Extracted records

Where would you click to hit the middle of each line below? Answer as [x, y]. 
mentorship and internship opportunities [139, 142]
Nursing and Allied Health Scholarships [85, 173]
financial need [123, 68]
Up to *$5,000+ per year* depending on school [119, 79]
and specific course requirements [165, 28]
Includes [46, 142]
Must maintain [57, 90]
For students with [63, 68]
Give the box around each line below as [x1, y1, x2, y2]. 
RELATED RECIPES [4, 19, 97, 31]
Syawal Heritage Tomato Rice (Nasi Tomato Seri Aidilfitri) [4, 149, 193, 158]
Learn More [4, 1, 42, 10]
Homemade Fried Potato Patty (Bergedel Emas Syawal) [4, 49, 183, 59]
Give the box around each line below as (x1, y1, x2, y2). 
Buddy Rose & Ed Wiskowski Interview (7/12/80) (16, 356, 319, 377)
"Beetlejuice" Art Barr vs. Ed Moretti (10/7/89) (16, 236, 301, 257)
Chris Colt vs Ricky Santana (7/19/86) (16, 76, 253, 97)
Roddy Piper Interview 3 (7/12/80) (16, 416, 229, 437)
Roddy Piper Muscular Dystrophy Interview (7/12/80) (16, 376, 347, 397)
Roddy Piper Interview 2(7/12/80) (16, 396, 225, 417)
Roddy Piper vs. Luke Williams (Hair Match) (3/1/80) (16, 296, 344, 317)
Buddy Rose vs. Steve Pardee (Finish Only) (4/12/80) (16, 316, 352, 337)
...
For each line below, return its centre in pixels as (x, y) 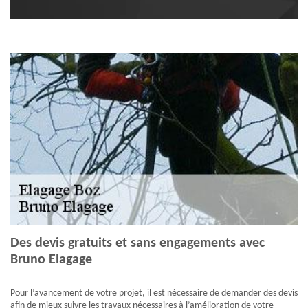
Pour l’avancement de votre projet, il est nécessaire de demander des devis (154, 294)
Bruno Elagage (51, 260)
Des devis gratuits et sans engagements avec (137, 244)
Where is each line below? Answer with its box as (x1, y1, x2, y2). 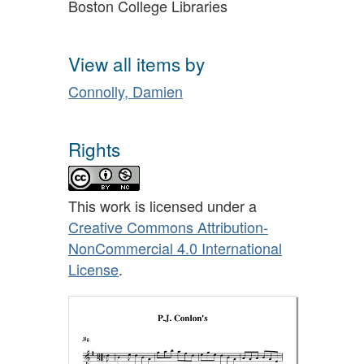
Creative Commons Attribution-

▸ **Work request**:
Look through the data above for the word "Rose". Report each line where it occurs.

▸ **Response to the exercise**:
Buddy Rose & Ed Wiskowski Interview (7/12/80) (16, 356, 319, 377)
Buddy Rose vs. Steve Pardee (Finish Only) (4/12/80) (16, 316, 352, 337)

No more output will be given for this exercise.